The Magic Flute
Mid Wales Opera, touring until 4 May
The backdrop is a hexagonal matrix, glowing in neon blue. Mist billows from the wings, and as a figure in a pink gas mask huddles in the foreground, a Victorian funeral party marches slowly across the stage. ‘Where am I?’ asks Tamino in the first scene of The Magic Flute and in Richard Studer’s new production for Mid Wales Opera, the answer seems to be the faintly eerie world of 1970s British sci-fi – an episode of Sapphire and Steel perhaps, or Tom Baker-era Doctor Who. Well, why not? Mozart and Schikaneder – whose libretto invokes Egyptian gods while specifying that Tamino should wear ‘Japanese hunting costume’ – clearly weren’t too fussed. I’ve seen The Magic Flute staged as a world war one drama, a manga cartoon and a homage to Magritte. It works every time.
No, what’s most surprising here is that this production exists at all. In 2015 Mid Wales Opera – which had been touring small venues in both Wales and England since 1988 – ran into funding difficulties and went ominously quiet. That, it seemed, was that. MWO’s recent appointment of Studer and the conductor Jonathan Lyness as a new artistic leadership was the company’s first real vital sign in some time. These two have form, including a particularly raw and passionate Jenufa at Longborough last summer. And by the look of their new Flute, which opened on Friday night in Newtown, Mid Wales Opera isn’t merely off life-support: it’s back in the game and punching straight into the same league as English Touring Opera, a company whose only artistic compromises relate to the size of its venues.

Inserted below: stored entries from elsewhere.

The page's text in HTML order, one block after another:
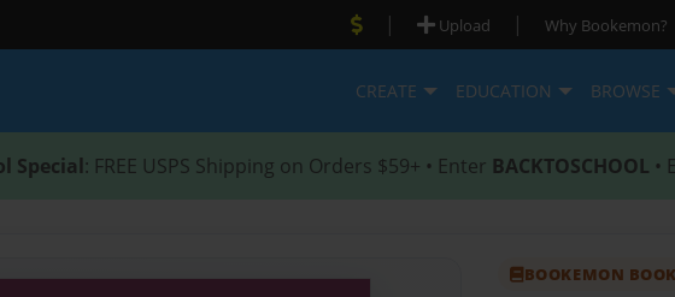
| Upload | Why Bookemon?
CREATE EDUCATION BROWSE
Special: FREE USPS Shipping on Orders $59+ • Enter BACKTOSCHOOL •
BOOKEMON BOOK
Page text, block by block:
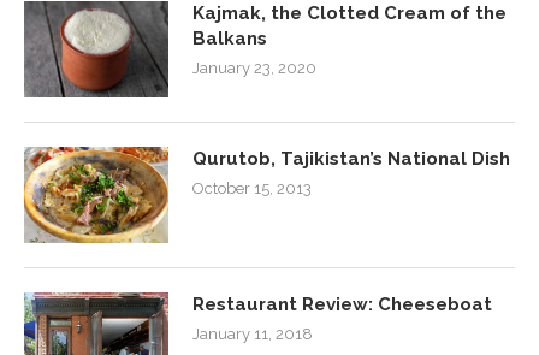
Kajmak, the Clotted Cream of the
Balkans
January 23, 2020
Qurutob, Tajikistan’s National Dish
October 15, 2013
Restaurant Review: Cheeseboat
January 11, 2018
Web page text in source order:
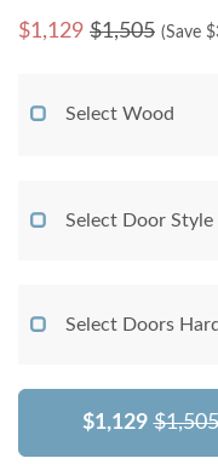
$1,129 $1,505 (Save $
Select Wood
Select Door Style
Select Doors
$1,129 $1,505
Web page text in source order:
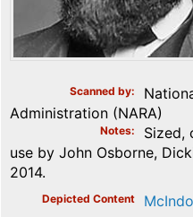
Scanned by
Administration (NARA)
Notes
Sized,
use by John Osborne,
2014.
Depicted Content
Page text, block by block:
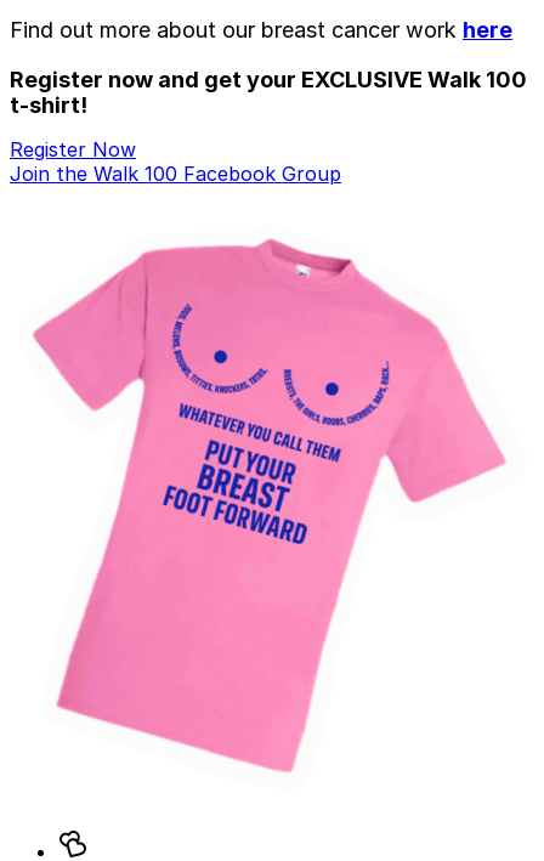
Find out more about our breast cancer work here
Register now and get your EXCLUSIVE Walk 100
t-shirt!
Register Now
Join the Walk 100 Facebook Group
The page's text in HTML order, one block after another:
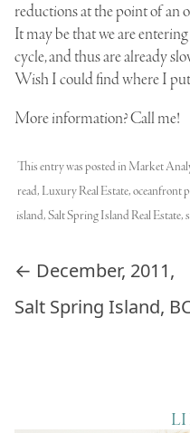
reductions at the point of an
It may be that we are
cycle, and thus are already
Wish I could find where I
More information? Call me!
This entry was posted in Market
read, Luxury Real Estate,oceanfront
island,Salt Spring Island Real Estate,
Post navigation
← December, 2011,
Salt Spring Island,
LI
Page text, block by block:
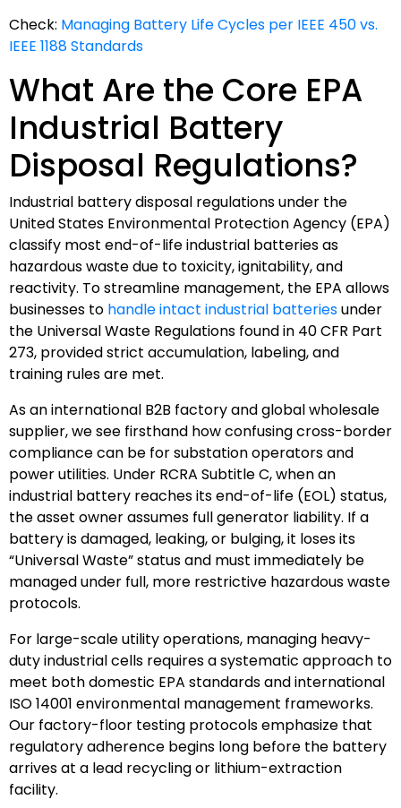
Check: Managing Battery Life Cycles per IEEE 450 vs.
IEEE 1188 Standards
What Are the Core EPA
Industrial Battery
Disposal Regulations?
Industrial battery disposal regulations under the
United States Environmental Protection Agency (EPA)
classify most end-of-life industrial batteries as
hazardous waste due to toxicity, ignitability, and
reactivity. To streamline management, the EPA allows
businesses to handle intact industrial batteriesunder
the Universal Waste Regulations found in 40 CFR Part
273, provided strict accumulation, labeling, and
training rules are met.
As an international B2B factory and global wholesale
supplier, we see firsthand how confusing cross-border
compliance can be for substation operators and
power utilities. Under RCRA Subtitle C, when an
industrial battery reaches its end-of-life (EOL) status,
the asset owner assumes full generator liability. If a
battery is damaged, leaking, or bulging, it loses its
“Universal Waste” status and must immediately be
managed under full, more restrictive hazardous waste
protocols.
For large-scale utility operations, managing heavy-
duty industrial cells requires a systematic approach to
meet both domestic EPA standards and international
ISO 14001 environmental management frameworks.
Our factory-floor testing protocols emphasize that
regulatory adherence begins long before the battery
arrives at a lead recycling or lithium-extraction
facility.
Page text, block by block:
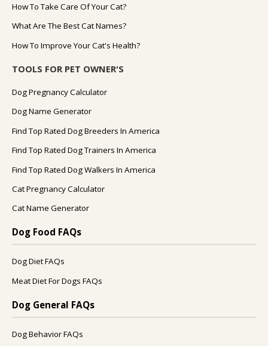
How To Take Care Of Your Cat?
What Are The Best Cat Names?
How To Improve Your Cat's Health?
TOOLS FOR PET OWNER'S
Dog Pregnancy Calculator
Dog Name Generator
Find Top Rated Dog Breeders In America
Find Top Rated Dog Trainers In America
Find Top Rated Dog Walkers In America
Cat Pregnancy Calculator
Cat Name Generator
Dog Food FAQs
Dog Diet FAQs
Meat Diet For Dogs FAQs
Dog General FAQs
Dog Behavior FAQs
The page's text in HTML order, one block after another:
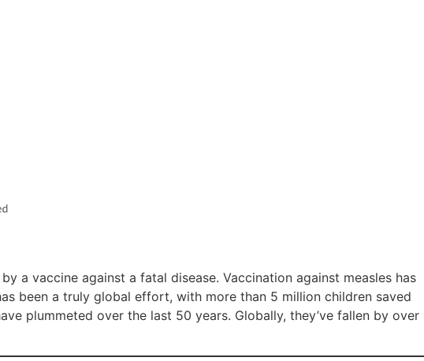
a vaccine against a fatal disease. Vaccination against measles has
been a truly global effort, with more than 5 million children saved
plummeted over the last 50 years. Globally, they’ve fallen by over
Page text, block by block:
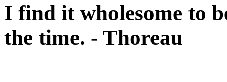
I find it wholesome to
the time. - Thoreau
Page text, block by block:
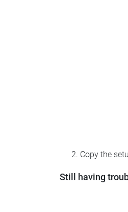
Copy the
Still having
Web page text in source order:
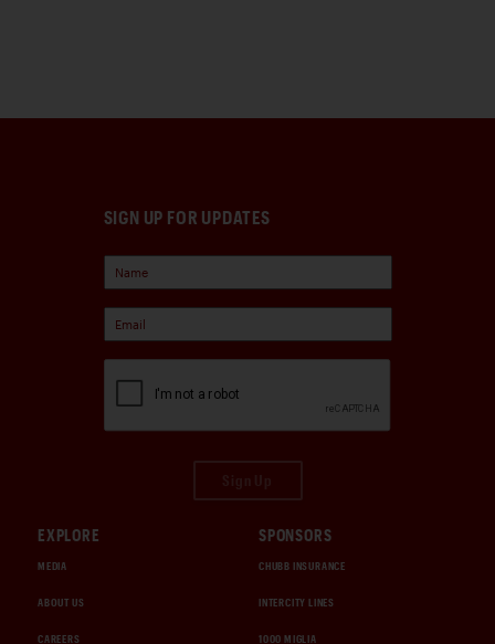
SIGN UP FOR UPDATES
EXPLORE
MEDIA
ABOUT US
CAREERS
SPONSORS
CHUBB INSURANCE
INTERCITY LINES
1000 MIGLIA
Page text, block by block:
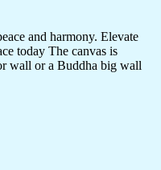
and harmony. Elevate
today The canvas is
wall or a Buddha big wall
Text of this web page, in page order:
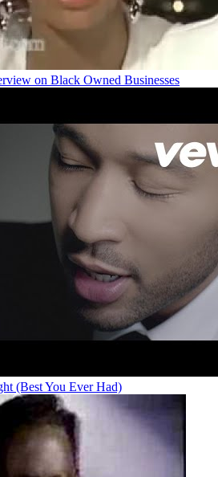
on Black Owned Businesses
(Best You Ever Had)
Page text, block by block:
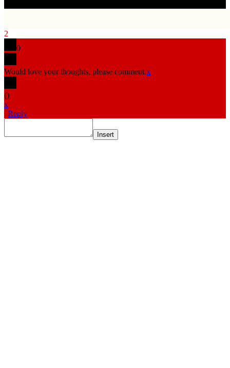
2
0
Would love your thoughts, please comment.x
()
x
| Reply
Insert
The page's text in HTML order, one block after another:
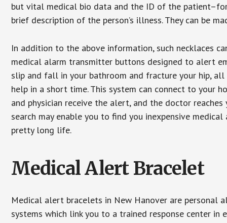
but vital medical bio data and the ID of the
brief description of the person’s illness. They can be
In addition to the above information, such necklaces
medical alarm transmitter buttons designed to alert
slip and fall in your bathroom and fracture your hip,
help in a short time. This system can connect to your
and physician receive the alert, and the doctor
search may enable you to find you inexpensive
pretty long life.
Medical Alert Bracelet
Medical alert bracelets in New Hanover are personal
systems which link you to a trained response center in
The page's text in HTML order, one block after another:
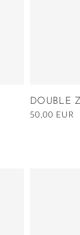
DOUBLE
Regular
50,00 EUR
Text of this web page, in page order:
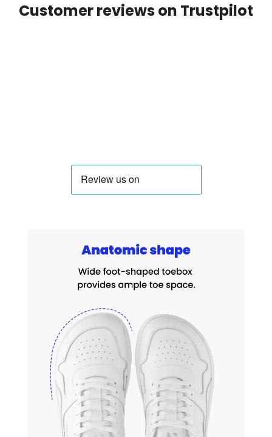
Customer reviews on Trustpilot

The casting’s the key. These are youngish singers, but they all have credible CVs, and three performances would stand out in any production: Sion Goronwy’s imposing and sonorous Sarastro, Galina Averina’s vulnerable, eloquently-sung Pamina and – as the Queen of the Night – Samantha Hay, who’s sung this role for ETO and Welsh National Opera, and whose interpretation only seems to grow in haughty brilliance. William Wallace (Tamino) and Frederick Long (Papageno) had an enjoyably blokish comic rapport. Crucially, since there are no surtitles, they all enunciate the English text clearly and naturally. There’s no chorus either, but Lyness conducts his ten-piece orchestra with zest and intense expression – and for good measure, plays Papageno’s glockenspiel too, as Mozart himself did in 1791.
As for that production: thanks to some deft lighting, it doesn’t look bad, and Studer’s designs clearly delineate who’s on whose side (Monostatos in black feathers as a kind of anti-Papageno was a neat touch). The theatre was full, the laughter frequent and at the transcendent moment when Pamina steps forward to share Tamino’s ordeals and Mozart’s score brims over with dignity and compassion, I felt that essential, unmistakable pricking behind the eyes. If you’re within striking distance of Bangor, Aberystwyth, Pontardawe or Newport, go and see it. You won’t just receive a thoroughly entertaining shot of Mozartian optimism – you’ll be doing something positive for the future of British opera.